Ab wann zahlt die Berufsunfähigkeitsversicherung?

Die Berufsunfähigkeitsversicherung leistet immer dann, wenn die in den Versicherungsbedingungen aufgeführten Voraussetzungen für eine Berufsunfähigkeit erfüllt sind. Wichtig ist also, dass Versicherungsnehmer vor dem Abschluss der Police einen genauen Blick in die Versicherungsbedingungen werfen. Bei den meisten Verträgen tritt eine Berufsunfähigkeit immer dann ein, wenn der Versicherte den zuletzt ausgeübten Beruf weniger als zu 50 Prozent ausüben kann. Hat die versicherte Person bisher beispielsweise 8 Stunden täglich gearbeitet und kann nun aufgrund eines Unfalls oder einer Erkrankung nur noch 4 Stunden arbeiten besteht ein Anspruch auf die Berufsunfähigkeitsrente. Beträgt die Berufsunfähigkeit weniger als 50 Prozent werden seitens des Versicherers keine Leistungen erbracht.

Berufsunfähigkeit muss von einem Arzt festgestellt werden

Wichtig ist, dass die Berufsunfähigkeit von einem Arzt bescheinigt wird. Bei den meisten Policen besteht der Leistungsanspruch ab einer prognostizierten Berufsunfähigkeit von 6 Monaten. Bei einer kürzeren Arbeitsunfähigkeit besteht keine Leistungspflicht seitens des Versicherers.

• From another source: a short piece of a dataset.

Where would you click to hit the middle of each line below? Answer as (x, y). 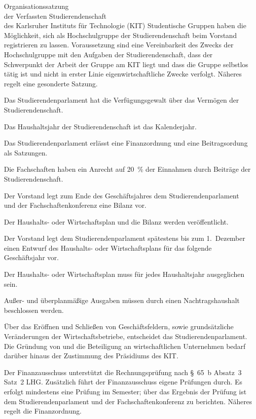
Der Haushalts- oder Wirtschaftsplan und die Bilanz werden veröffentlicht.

Normaler Verlauf einer Arbeitsunfähigkeit:

  1. 1. bis 42. Tag Lohnfortzahlung des Arbeitgebers
  2. Ab 43. Tag Krankengeldzahlung durch die Krankenkasse
  3. Bei Feststellung einer Berufsunfähigkeit tritt die private Berufsunfähigkeitsversicherung ein

In der Regel nimmt die Prüfung einer Berufsunfähigkeit seitens des Versicherers einige Zeit in Anspruch. Sobald diese anerkannt ist, wird die vereinbarte BU-Rente rückwirkend ausgezahlt.

Einige Assekuranzen zahlen auch dann, wenn der Versicherungsnehmer Leistungen eine Berufs- oder Erwerbsunfähigkeitsrente aus der gesetzlichen Rentenversicherung bezieht.

Bei verspäteter Meldung rückwirkende Zahlung möglich

Es kommt immer wieder vor, dass eine Berufsunfähigkeit nicht sofort bemerkt oder erst verspätet an den Versicherer gemeldet wird. Gute Verträge bieten in einem solchen Fall eine rückwirkende Rentenzahlung von bis zu 3 Jahren an. Gezahlt wird die Rente, solange die Berufsunfähigkeit besteht, jedoch maximal bis zum versicherten Endalter. Dieses kann je nach Police abweichend sein. Im Optimalfall wird die Berufsunfähigkeitsrente bis zum Erreichen der gesetzlichen Altersrente gezahlt.

Staffelverträge nur bedingt zu empfehlen bei Berufsunfähigkeitsversicherung

Einige Assekuranzen bieten im Rahmen der Berufsunfähigkeitsversicherung sogenannte Staffelverträge an. Diese zahlen dann beispielsweise bei einer Berufsunfähigkeit von 25 Prozent ein Viertel der vereinbarten Rente. Ist der Versicherungsnehmer zu 50 Prozent berufsunfähig wird die halbe und erst bei einer Berufsunfähigkeit von 75 Prozent die volle BU-Rente ausgezahlt. Die Staffelregelung hat zur Folge, dass die Berechnung des Rentenanspruchs relativ kompliziert ist. Hierfür muss der Arzt eine exakte Prozentangabe zur Berufsunfähigkeit machen, was sich in der Praxis oftmals sehr schwierig gestaltet. Deshalb kommt es bei solchen Policen sehr häufig zu Rechtsstreitigkeiten zwischen Versicherer und Versicherungsnehmer. Welche Variante sich eher empfiehlt, hängt in erster Linie vom zuletzt ausgeübten Beruf ab.